The warmth of the sun drew me first to Murphy’s ice cream shop with its creamy homemade treats, and then out on the roads back towards Anascual and Inch Strand for a pleasant walk along one of Ireland’s longest beaches looking out at the vast expanse of Dingle Bay that separates the larger Iveragh Peninsula with its equally beautiful Ring of Kerry.

As the sun still shone brilliantly I made my way back to An Daingean (its Irish name) for a 8 p.m. early bird reservation at a pub that I had heard about but never visited before, John Benny’s on Strand Street. 

Owned by locals John Benny Moriarty and Eilis ni Chinneide, the popular restaurant and pub becomes a charming hotspot later on when the center room becomes a music hall for those lucky enough to garner one of the seats there. 

Tastefully miked performances can be experienced in the bar areas in the front and back rooms allowing for general conversations that can overcome artists in the best of pubs. 
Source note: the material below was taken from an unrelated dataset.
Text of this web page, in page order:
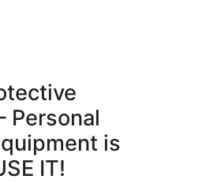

Since the landlords Eilis Kennedy and box player John Benny himself along with Donagh Hennessey were the featured acts this night, I didn’t want to miss any of the action there on my first and only night to avail of it. 

It was wonderful singing from the husband and wife duo along with the chance to see Donagh Hennessey once again provide his standout accompaniment all night. 

Several bonuses on the night were another great early-bird special of steak and colcannon washed down by the local brew, Crean’s, and receiving a copy of the newly-minted Lumiere’s CD My Dearest Dear featuring Eilis and partner Pauline Scanlon accompanied by Donagh Hennessey.

My last day would start earlier with a Ventry Harbor departure around Slea Head out to view the Great Blasket Islands accompanied by many relations of Fungi, as the dolphins playfully tagged along our small island ferry. 

Sunshine continued to follow my journey around to Dunquin with its excellent Blasket Island Center, Ballyferriter and Ballydavid after an enjoyable lunch with singer and musician  Breandan Begley who hails from this beautiful part of the world near Mount Brandon. 

My last night’s rambles started hitting the Mighty Session first, then next door to An Droichead Beag to see Meabh ni Bheaglaoich, the box playing daughter of Seamus Begley (who was touring in Africa with Teada) and finally back to O’Sullivan’s Courthouse where I began my Dingle journey to see Full Set’s Theresa Horgan (another transplant from Cork) and Tommy. 

Though you would need a week to fully enjoy all that the Dingle Peninsula has to offer, even a few days is enough to comprehend why it is such a vital place in today’s Ireland and worth allocating the time and effort.  I’ll be back again as soon as I can.